Exercise> An exact transcript is required of the lines below, from the one containing "Astrid Deuber-Mankowsky" through the very last; leave every picture out of it.
[Opening Given entries section]
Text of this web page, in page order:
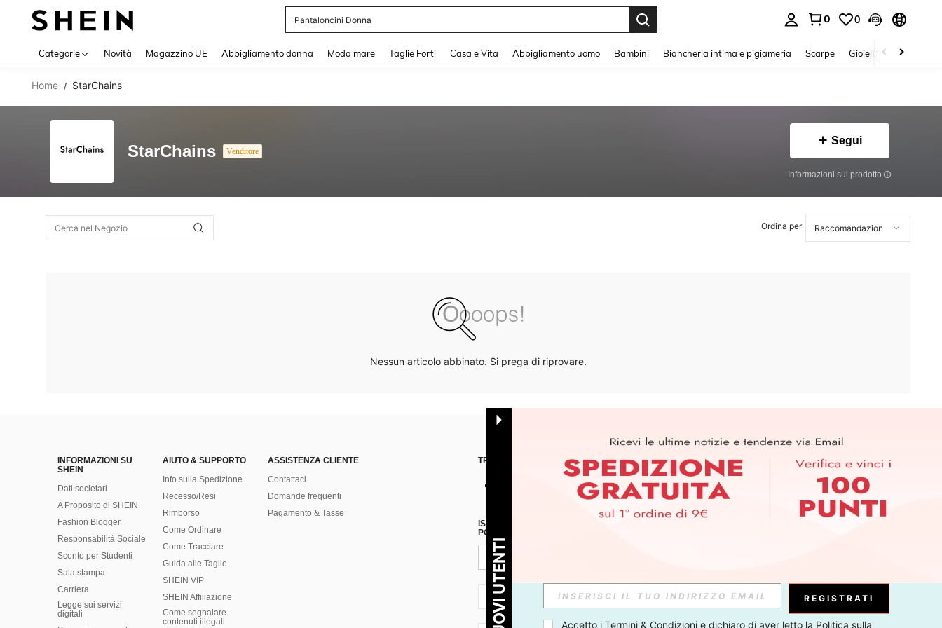
Pantaloncini Donna
0 0
Categorie Novità Magazzino UE Abbigliamento donna Moda mare Taglie Forti Casa e Vita Abbigliamento uomo Bambini Biancheria intima e pigiameria Scarpe Gioielli E Accessori
Home / StarChains
StarChains Venditore
Segui
Informazioni sul prodotto
Ordina per
Nessun articolo abbinato. Si prega di riprovare.
INFORMAZIONI SU
SHEIN
Dati societari
A Proposito di SHEIN
Fashion Blogger
Responsabilità Sociale
Sconto per Studenti
Sala stampa
Carriera
Legge sui servizi
digitali
AIUTO & SUPPORTO
Info sulla Spedizione
Recesso/Resi
Rimborso
Come Ordinare
Come Tracciare
Guida alle Taglie
SHEIN VIP
SHEIN Affiliazione
Come segnalare
contenuti illegali
ASSISTENZA CLIENTE
Contattaci
Domande frequenti
Pagamento & Tasse
TROVACI SU APP
ISCRIVITI ALLA NOSTRA NEWSLETTER PER SCOPRIRE LE ULTIME TENDENZE IN ANTEPRIMA! (È
POSSIBILE ANNULLARE LA SOTTOSCRIZIONE IN QUALSIASI MOMENTO).
IT + 39 Abbonati
REGISTRATI
Accetto i Termini & Condizioni e dichiaro di aver letto la Politica sulla
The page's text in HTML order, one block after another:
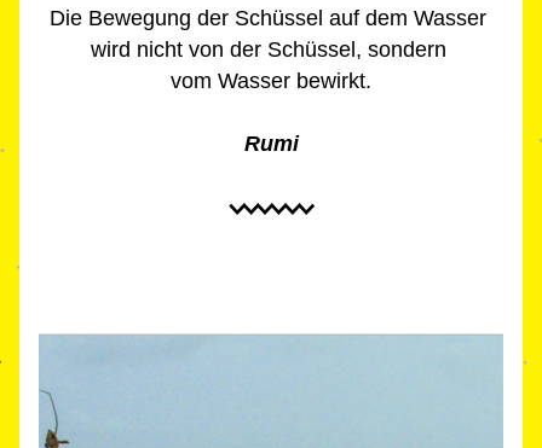
Die Bewegung der Schüssel auf dem Wasser
wird nicht von der Schüssel, sondern
vom Wasser bewirkt.
Rumi
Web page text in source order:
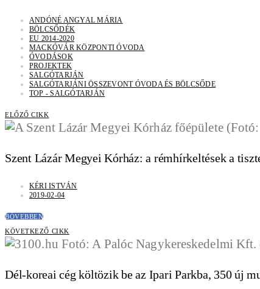
ANDÓNÉ ANGYAL MÁRIA
BÖLCSŐDÉK
EU 2014-2020
MACKÓVÁR KÖZPONTI ÓVODA
ÓVODÁSOK
PROJEKTEK
SALGÓTARJÁN
SALGÓTARJÁNI ÖSSZEVONT ÓVODA ÉS BÖLCSŐDE
TOP - SALGÓTARJÁN
ELŐZŐ CIKK
Szent Lázár Megyei Kórház: a rémhírkeltések a
KÉRI ISTVÁN
2019-02-04
BŐVEBBEN
KÖVETKEZŐ CIKK
Dél-koreai cég költözik be az Ipari Parkba, 350 új
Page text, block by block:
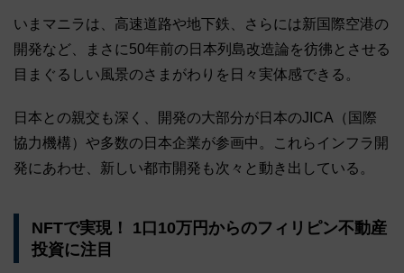
いまマニラは、高速道路や地下鉄、さらには新国際空港の
開発など、まさに50年前の日本列島改造論を彷彿とさせる
目まぐるしい風景のさまがわりを日々実体感できる。
日本との親交も深く、開発の大部分が日本のJICA（国際
協力機構）や多数の日本企業が参画中。これらインフラ開
発にあわせ、新しい都市開発も次々と動き出している。
NFTで実現！ 1口10万円からのフィリピン不動産
投資に注目
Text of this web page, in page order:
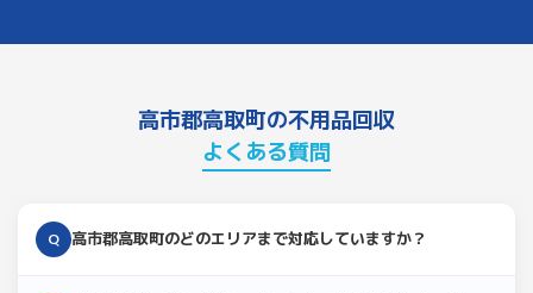
高市郡高取町の不用品回収
よくある質問
Q 高市郡高取町のどのエリアまで対応していますか？
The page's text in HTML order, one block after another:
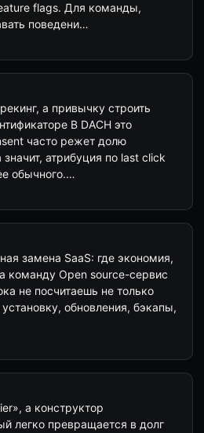
flags. Для команды,
поведени…
а привычку строить
В DACH это
часто режет долю
атрибуция по last click
обычного.…
замена SaaS: где экономия,
команду Open source-сервис
не посчитаешь не только
обновления, бэкапы,
а конструктор
легко превращается в долг
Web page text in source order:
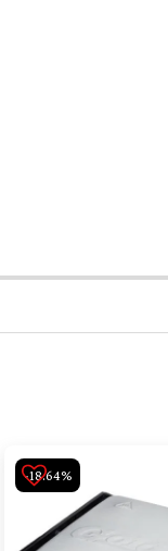
-18.64%
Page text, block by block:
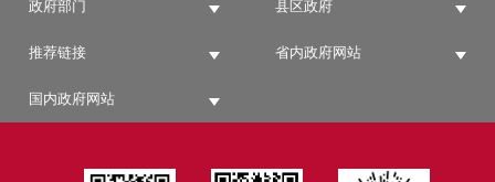
政府部门 县区政府
推荐链接 省内政府网站
国内政府网站
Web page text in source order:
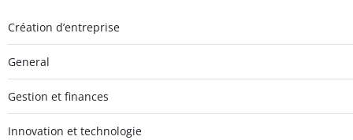
Création d’entreprise
General
Gestion et finances
Innovation et technologie
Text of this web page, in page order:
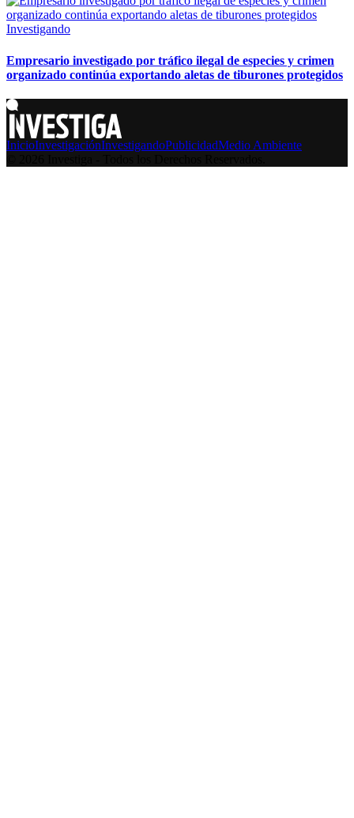
Investigando
Empresario investigado por tráfico ilegal de especies y crimen
organizado continúa exportando aletas de tiburones protegidos
InicioInvestigaciónInvestigandoPublicidadMedio Ambiente
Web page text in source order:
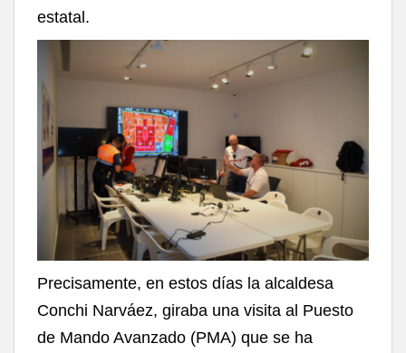
estatal.
Precisamente, en estos días la alcaldesa
Conchi Narváez, giraba una visita al Puesto
de Mando Avanzado (PMA) que se ha
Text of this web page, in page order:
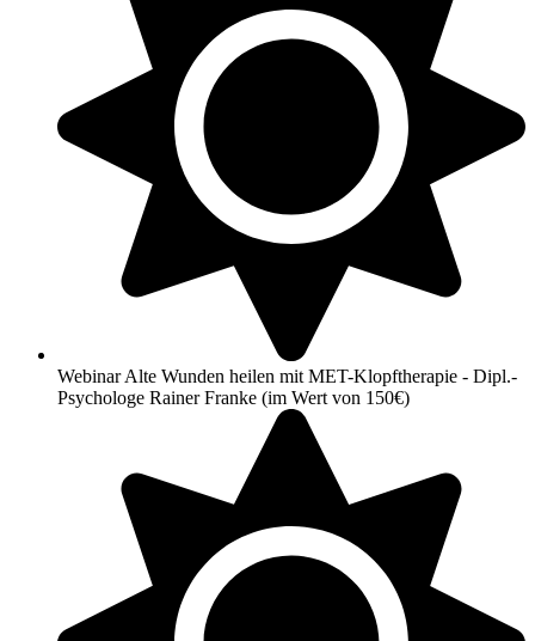
Webinar Alte Wunden heilen mit MET-Klopftherapie - Dipl.-
Psychologe Rainer Franke (im Wert von 150€)
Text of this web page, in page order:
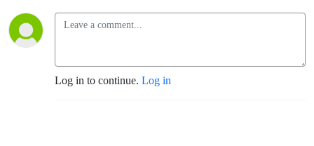
Log in to continue. Log in
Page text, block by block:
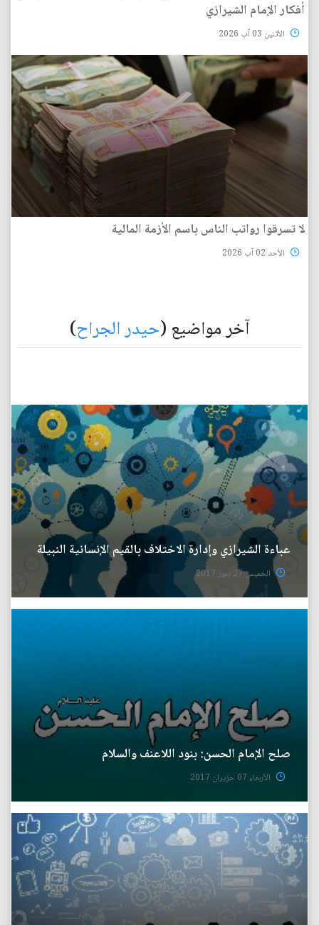
أفكار الإمام الشيرازي
الأثنين 03 آب 2026
لا تسرقوا رواتب الناس باسم الأزمة المالية
الأحد 02 آب 2026
آخر مواضيع (حيدر الجراح)
عباءة الشيرازي وإدارة الاختلاف بالقيم الإنسانية النبيلة
الخميس 27 تموز 2017
صلح الإمام الحسن: بنود اللاعنف والسلام
الأربعاء 07 حزيران 2017
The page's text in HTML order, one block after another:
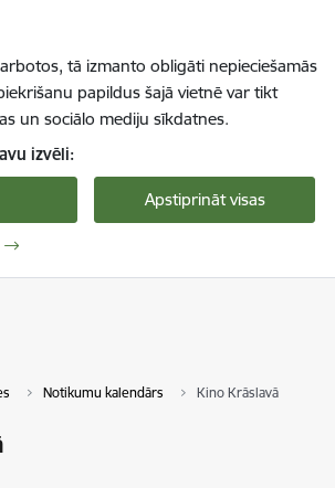
tā izmanto obligāti nepieciešamās
papildus šajā vietnē var tikt
un sociālo mediju sīkdatnes.
izvēli:
Apstiprināt visas
Notikumu kalendārs Kino Krāslavā
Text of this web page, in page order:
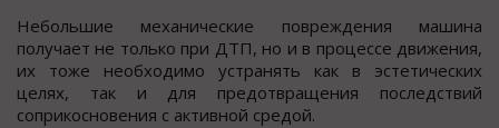
Небольшие механические повреждения машина
получает не только при ДТП, но и в процессе движения,
их тоже необходимо устранять как в эстетических
целях, так и для предотвращения последствий
соприкосновения с активной средой.
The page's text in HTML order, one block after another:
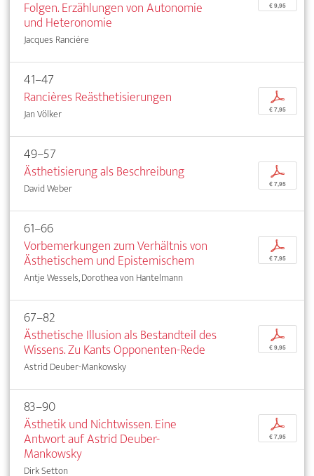
Folgen. Erzählungen von Autonomie
und Heteronomie
Jacques Rancière
€ 9,95
41–47
Rancières Reästhetisierungen
Jan Völker
p
€ 7,95
49–57
Ästhetisierung als Beschreibung
David Weber
p
€ 7,95
61–66
Vorbemerkungen zum Verhältnis von
Ästhetischem und Epistemischem
Antje Wessels, Dorothea von Hantelmann
p
€ 7,95
67–82
Ästhetische Illusion als Bestandteil des
Wissens. Zu Kants Opponenten-Rede
Astrid Deuber-Mankowsky
p
€ 9,95
83–90
Ästhetik und Nichtwissen. Eine
Antwort auf Astrid Deuber-
Mankowsky
Dirk Setton
p
€ 7,95
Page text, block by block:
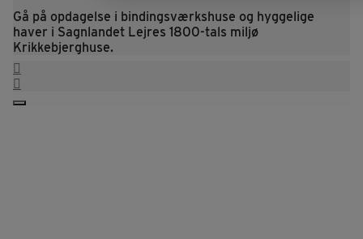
[Closing Given entries section]
Exercise answer>
Astrid Deuber-Mankowsky
p
€ 9,95
83–90
Ästhetik und Nichtwissen. Eine
Antwort auf Astrid Deuber-
Mankowsky
Dirk Setton
p
€ 7,95
Page text, block by block:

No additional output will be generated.